*Exercise details*: Lower down are entries containing pictures. Copy exactly, without those pictures, the lines from the line with "01078 Mata do" through the line with "συχνά βλέπουμε IP".

Data entries:
>>>
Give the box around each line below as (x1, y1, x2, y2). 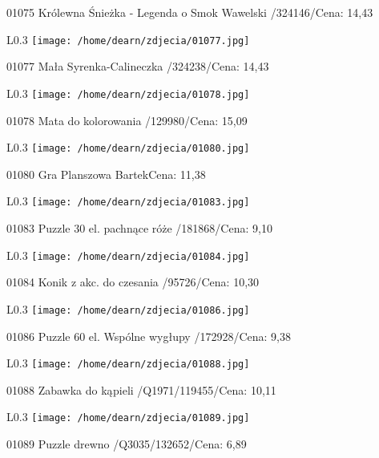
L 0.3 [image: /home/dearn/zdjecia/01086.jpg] (6, 300, 250, 317)
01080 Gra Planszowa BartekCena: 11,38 (6, 165, 206, 182)
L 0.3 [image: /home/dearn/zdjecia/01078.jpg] (6, 84, 250, 101)
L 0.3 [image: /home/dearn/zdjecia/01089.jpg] (6, 408, 250, 425)
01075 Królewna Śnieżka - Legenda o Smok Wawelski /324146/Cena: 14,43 (6, 4, 373, 20)
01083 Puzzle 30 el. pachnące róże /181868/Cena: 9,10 (6, 220, 272, 236)
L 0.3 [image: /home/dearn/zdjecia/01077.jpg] (6, 30, 250, 47)
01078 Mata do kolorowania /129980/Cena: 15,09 (6, 111, 248, 128)
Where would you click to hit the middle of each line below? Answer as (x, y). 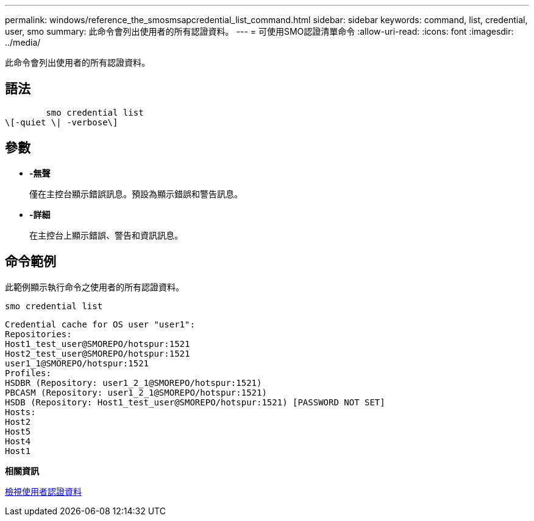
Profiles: (28, 373)
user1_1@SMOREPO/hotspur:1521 (77, 363)
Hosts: (20, 412)
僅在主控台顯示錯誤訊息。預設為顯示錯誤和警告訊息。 (136, 194)
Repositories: (38, 334)
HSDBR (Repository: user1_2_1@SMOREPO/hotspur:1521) (133, 383)
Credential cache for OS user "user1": (100, 324)
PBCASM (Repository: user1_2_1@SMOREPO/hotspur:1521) (136, 392)
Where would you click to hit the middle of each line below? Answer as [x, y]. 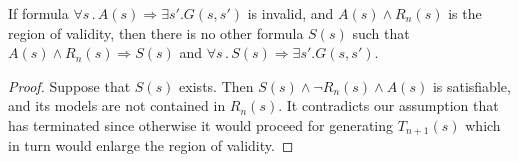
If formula [38, 13]
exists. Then [216, 85]
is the [465, 13]
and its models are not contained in [117, 105]
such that [381, 32]
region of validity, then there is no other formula [156, 32]
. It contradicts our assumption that [388, 105]
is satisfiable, [471, 85]
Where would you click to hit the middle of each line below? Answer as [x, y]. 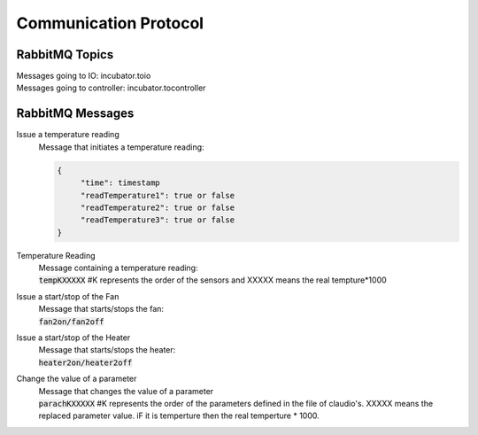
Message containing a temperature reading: [118, 268]
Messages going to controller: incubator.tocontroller [111, 88]
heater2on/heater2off [85, 362]
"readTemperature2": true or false [157, 207]
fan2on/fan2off [72, 322]
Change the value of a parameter [77, 379]
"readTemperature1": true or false [157, 195]
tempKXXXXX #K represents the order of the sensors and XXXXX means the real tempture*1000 [212, 280]
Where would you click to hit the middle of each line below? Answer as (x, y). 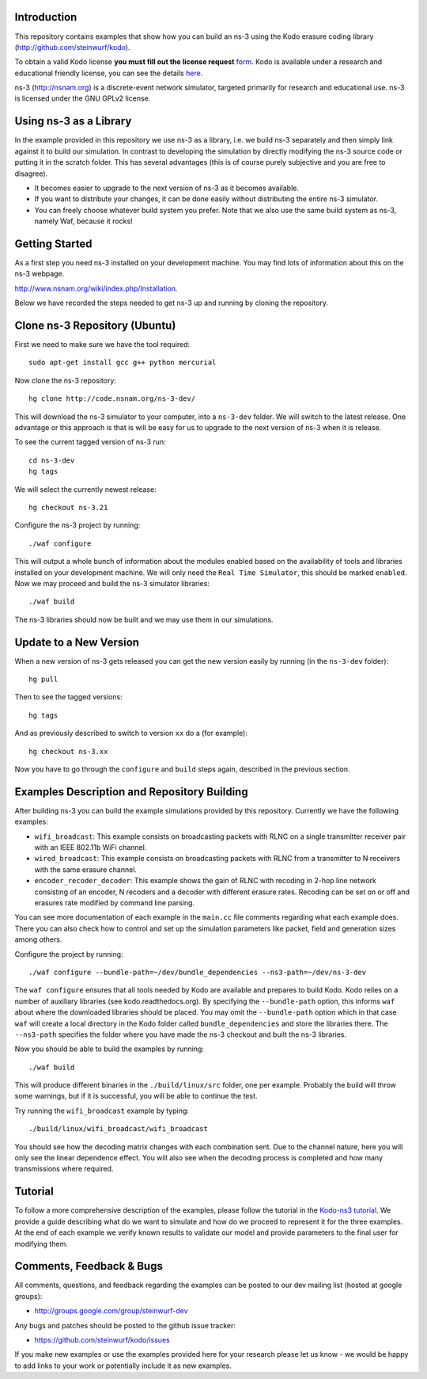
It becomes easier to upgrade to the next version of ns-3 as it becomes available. (167, 188)
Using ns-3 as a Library (73, 122)
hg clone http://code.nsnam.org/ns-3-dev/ (112, 399)
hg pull (43, 680)
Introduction (46, 17)
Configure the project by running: (69, 954)
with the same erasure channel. (86, 869)
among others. (38, 939)
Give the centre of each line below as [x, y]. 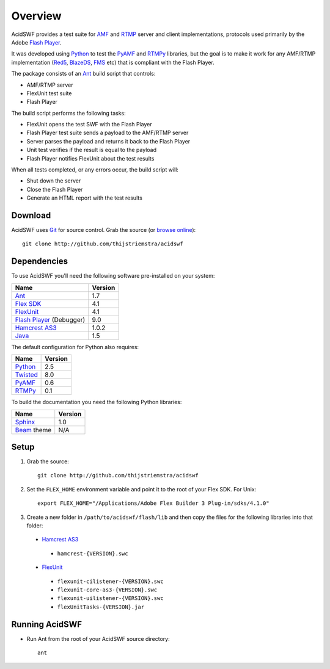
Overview [36, 16]
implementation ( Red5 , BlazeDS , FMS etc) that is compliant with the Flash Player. [113, 62]
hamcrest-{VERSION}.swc [93, 553]
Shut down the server [54, 181]
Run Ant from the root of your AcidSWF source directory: [98, 638]
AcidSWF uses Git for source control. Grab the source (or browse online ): [104, 230]
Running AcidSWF [47, 624]
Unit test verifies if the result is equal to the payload [92, 150]
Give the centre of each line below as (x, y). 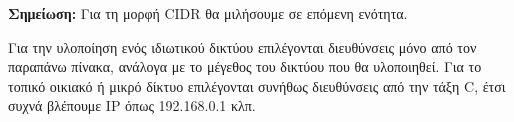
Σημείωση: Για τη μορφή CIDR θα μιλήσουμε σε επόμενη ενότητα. (208, 13)
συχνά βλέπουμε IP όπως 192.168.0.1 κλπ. (132, 105)
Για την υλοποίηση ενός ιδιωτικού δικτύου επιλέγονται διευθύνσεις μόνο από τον (242, 46)
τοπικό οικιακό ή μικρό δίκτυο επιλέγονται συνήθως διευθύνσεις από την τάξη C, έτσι (257, 85)
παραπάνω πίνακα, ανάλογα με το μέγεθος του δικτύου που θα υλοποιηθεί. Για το (245, 66)
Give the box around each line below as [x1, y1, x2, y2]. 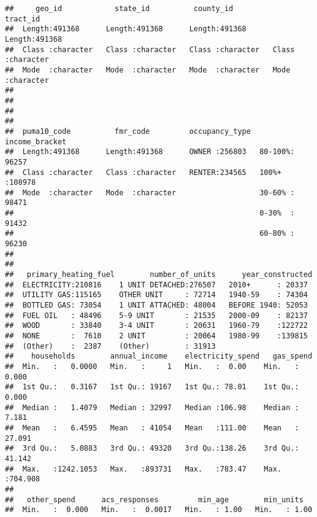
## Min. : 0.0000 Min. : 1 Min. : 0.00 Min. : [5, 362, 299, 371]
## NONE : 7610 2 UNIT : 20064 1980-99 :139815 [5, 332, 308, 340]
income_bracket [5, 137, 67, 146]
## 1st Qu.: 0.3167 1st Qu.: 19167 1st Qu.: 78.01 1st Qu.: [5, 383, 299, 392]
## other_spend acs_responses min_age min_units [5, 495, 304, 504]
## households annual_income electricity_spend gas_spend [5, 352, 313, 361]
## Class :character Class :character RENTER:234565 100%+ [5, 168, 282, 177]
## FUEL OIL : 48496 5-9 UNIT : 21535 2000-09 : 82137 [5, 311, 308, 320]
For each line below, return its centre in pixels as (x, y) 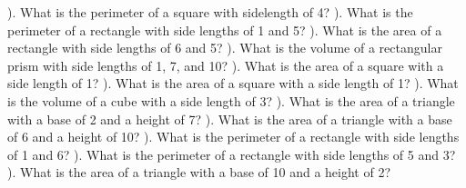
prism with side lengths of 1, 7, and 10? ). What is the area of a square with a (226, 65)
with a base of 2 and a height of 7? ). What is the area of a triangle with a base (230, 119)
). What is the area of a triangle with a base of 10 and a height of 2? (199, 172)
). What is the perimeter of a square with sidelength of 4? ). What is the (210, 12)
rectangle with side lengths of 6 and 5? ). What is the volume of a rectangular (225, 48)
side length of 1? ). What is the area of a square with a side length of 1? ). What (233, 83)
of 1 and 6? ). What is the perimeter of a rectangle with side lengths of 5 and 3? (232, 154)
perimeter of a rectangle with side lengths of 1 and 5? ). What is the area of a (225, 30)
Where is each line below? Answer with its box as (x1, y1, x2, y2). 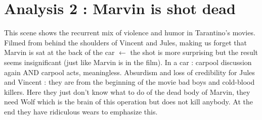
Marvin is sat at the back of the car (4, 47, 115, 57)
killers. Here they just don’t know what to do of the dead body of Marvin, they (4, 86, 250, 97)
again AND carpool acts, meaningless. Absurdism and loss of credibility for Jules (4, 67, 255, 77)
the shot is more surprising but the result (130, 47, 258, 57)
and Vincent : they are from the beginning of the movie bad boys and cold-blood (4, 77, 255, 87)
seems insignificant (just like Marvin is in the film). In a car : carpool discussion (4, 56, 252, 67)
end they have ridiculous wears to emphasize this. (4, 106, 158, 116)
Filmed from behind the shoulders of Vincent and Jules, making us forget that (4, 37, 247, 47)
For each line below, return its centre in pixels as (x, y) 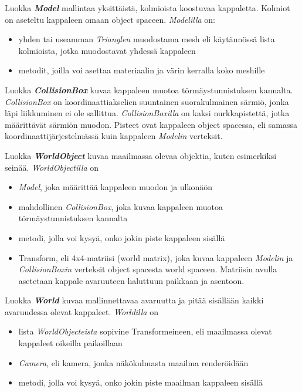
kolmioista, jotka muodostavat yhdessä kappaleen (107, 50)
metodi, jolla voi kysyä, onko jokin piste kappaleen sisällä (122, 237)
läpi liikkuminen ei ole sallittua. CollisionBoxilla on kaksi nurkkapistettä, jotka (147, 113)
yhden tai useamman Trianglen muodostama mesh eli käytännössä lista (147, 39)
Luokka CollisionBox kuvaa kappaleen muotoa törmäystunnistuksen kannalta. (149, 89)
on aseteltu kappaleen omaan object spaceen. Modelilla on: (110, 19)
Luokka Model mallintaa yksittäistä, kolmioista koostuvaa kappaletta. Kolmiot (147, 8)
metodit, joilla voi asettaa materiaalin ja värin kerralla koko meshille (142, 70)
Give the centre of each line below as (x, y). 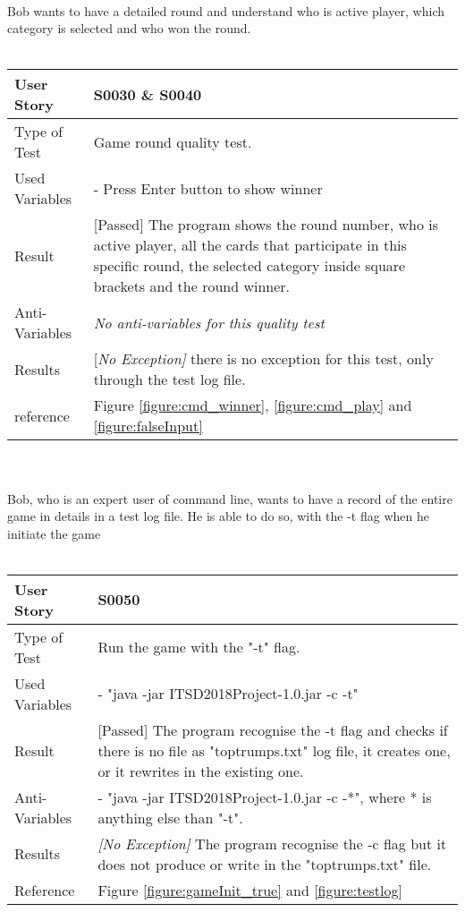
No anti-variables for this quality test (209, 322)
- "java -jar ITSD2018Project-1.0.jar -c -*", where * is (265, 797)
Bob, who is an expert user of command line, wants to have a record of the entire (230, 498)
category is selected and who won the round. (129, 28)
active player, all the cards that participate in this (250, 245)
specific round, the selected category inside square (249, 266)
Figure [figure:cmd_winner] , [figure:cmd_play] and (253, 405)
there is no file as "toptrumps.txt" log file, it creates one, (274, 750)
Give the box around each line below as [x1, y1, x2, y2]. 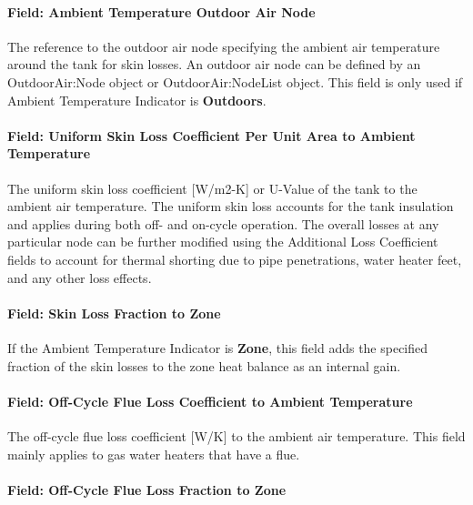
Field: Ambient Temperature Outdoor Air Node [7, 2, 316, 21]
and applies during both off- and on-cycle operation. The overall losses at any [7, 214, 439, 233]
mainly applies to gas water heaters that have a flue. [7, 444, 300, 463]
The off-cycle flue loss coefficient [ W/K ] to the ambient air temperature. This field [7, 426, 466, 445]
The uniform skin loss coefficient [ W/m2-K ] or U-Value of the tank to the [7, 178, 418, 197]
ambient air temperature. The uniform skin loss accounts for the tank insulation [7, 197, 454, 216]
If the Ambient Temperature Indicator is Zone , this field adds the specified [7, 338, 428, 357]
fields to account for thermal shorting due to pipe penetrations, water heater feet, [7, 249, 462, 268]
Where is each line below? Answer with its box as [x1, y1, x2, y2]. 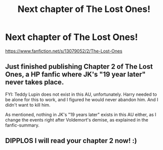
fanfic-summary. [5, 122, 39, 128]
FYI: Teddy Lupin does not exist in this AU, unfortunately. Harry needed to [5, 91, 157, 97]
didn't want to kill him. [5, 102, 51, 108]
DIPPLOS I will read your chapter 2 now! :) [5, 137, 137, 145]
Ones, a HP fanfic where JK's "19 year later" [5, 70, 146, 79]
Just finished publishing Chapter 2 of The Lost [5, 62, 153, 71]
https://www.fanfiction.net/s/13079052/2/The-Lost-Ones [5, 48, 122, 54]
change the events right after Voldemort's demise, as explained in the [5, 117, 148, 123]
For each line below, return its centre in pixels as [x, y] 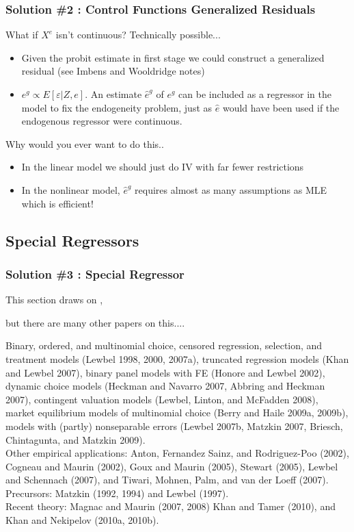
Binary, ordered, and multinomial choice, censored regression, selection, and [164, 345]
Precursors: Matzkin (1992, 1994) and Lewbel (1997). [117, 493]
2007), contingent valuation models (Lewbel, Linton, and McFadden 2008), [162, 399]
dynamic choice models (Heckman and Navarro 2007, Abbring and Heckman [165, 386]
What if [22, 35]
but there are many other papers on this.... [95, 322]
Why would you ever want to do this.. [85, 143]
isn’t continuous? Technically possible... [138, 35]
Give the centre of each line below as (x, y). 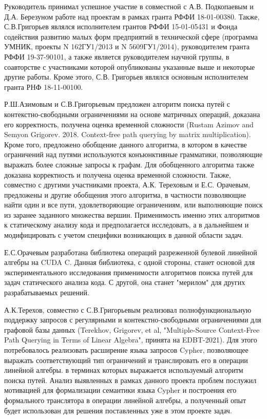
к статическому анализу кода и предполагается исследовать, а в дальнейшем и (127, 225)
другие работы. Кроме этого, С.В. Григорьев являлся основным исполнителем (126, 77)
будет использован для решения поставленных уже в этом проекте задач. (118, 410)
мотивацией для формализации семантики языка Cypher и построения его (120, 390)
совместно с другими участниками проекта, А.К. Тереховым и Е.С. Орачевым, (127, 185)
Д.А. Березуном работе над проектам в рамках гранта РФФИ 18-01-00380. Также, (132, 16)
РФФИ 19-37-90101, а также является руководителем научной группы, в (117, 56)
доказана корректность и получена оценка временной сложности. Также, (118, 174)
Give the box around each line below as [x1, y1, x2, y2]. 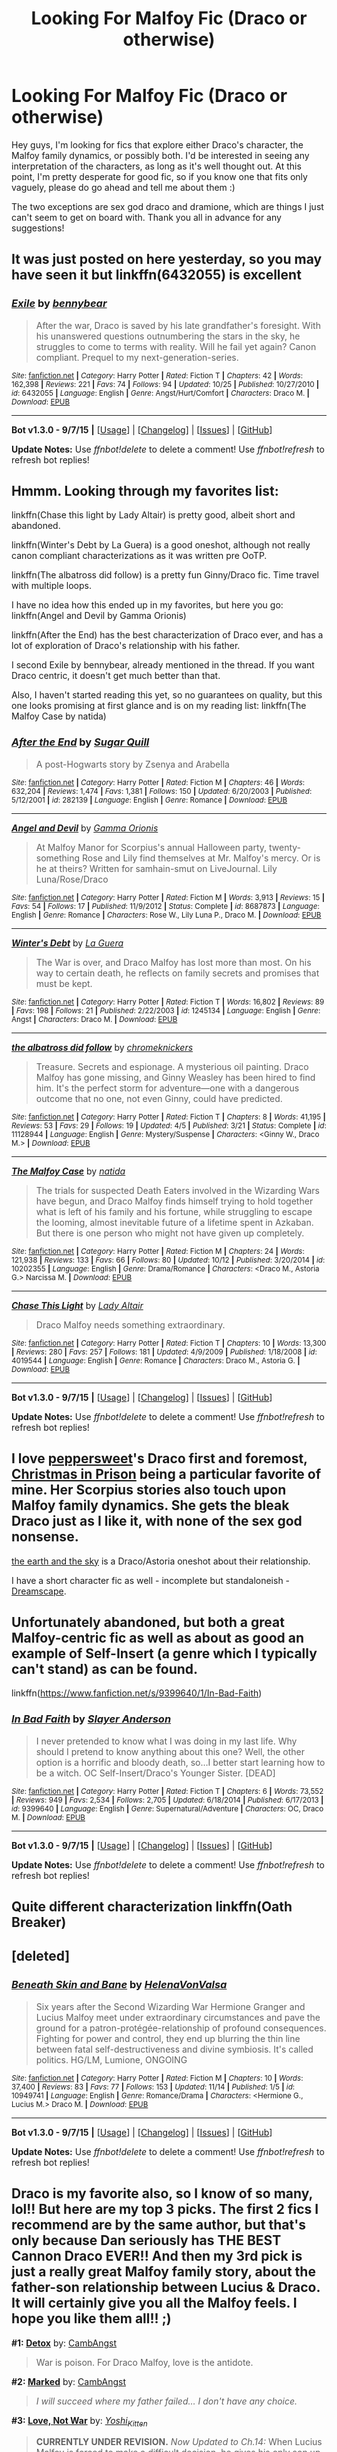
<<<
*Response for this exercise*:
01078 Mata do kolorowania /129980/Cena: 15,09 (6, 111, 248, 128)
Where would you click to hit the middle of each line below? Answer as (x, y). 
Profiles: (28, 373)
user1_1@SMOREPO/hotspur:1521 (77, 363)
Hosts: (20, 412)
僅在主控台顯示錯誤訊息。預設為顯示錯誤和警告訊息。 (136, 194)
Repositories: (38, 334)
HSDBR (Repository: user1_2_1@SMOREPO/hotspur:1521) (133, 383)
Credential cache for OS user "user1": (100, 324)
PBCASM (Repository: user1_2_1@SMOREPO/hotspur:1521) (136, 392)
Where would you click to hit the middle of each line below? Answer as [x, y]. 
If formula [38, 13]
exists. Then [216, 85]
is the [465, 13]
and its models are not contained in [117, 105]
such that [381, 32]
region of validity, then there is no other formula [156, 32]
. It contradicts our assumption that [388, 105]
is satisfiable, [471, 85]
Where would you click to hit the middle of each line below? Answer as [x, y]. 
Message containing a temperature reading: [118, 268]
Messages going to controller: incubator.tocontroller [111, 88]
heater2on/heater2off [85, 362]
"readTemperature2": true or false [157, 207]
fan2on/fan2off [72, 322]
Change the value of a parameter [77, 379]
"readTemperature1": true or false [157, 195]
tempKXXXXX #K represents the order of the sensors and XXXXX means the real tempture*1000 [212, 280]
Where would you click to hit the middle of each line below? Answer as (x, y). 
It becomes easier to upgrade to the next version of ns-3 as it becomes available. (167, 188)
Using ns-3 as a Library (73, 122)
hg clone http://code.nsnam.org/ns-3-dev/ (112, 399)
hg pull (43, 680)
Introduction (46, 17)
Configure the project by running: (69, 954)
with the same erasure channel. (86, 869)
among others. (38, 939)
Give the centre of each line below as [x, y]. 
Overview [36, 16]
implementation ( Red5 , BlazeDS , FMS etc) that is compliant with the Flash Player. [113, 62]
hamcrest-{VERSION}.swc [93, 553]
Shut down the server [54, 181]
Run Ant from the root of your AcidSWF source directory: [98, 638]
AcidSWF uses Git for source control. Grab the source (or browse online ): [104, 230]
Running AcidSWF [47, 624]
Unit test verifies if the result is equal to the payload [92, 150]
Give the centre of each line below as (x, y). 
Σημείωση: Για τη μορφή CIDR θα μιλήσουμε σε επόμενη ενότητα. (208, 13)
συχνά βλέπουμε IP όπως 192.168.0.1 κλπ. (132, 105)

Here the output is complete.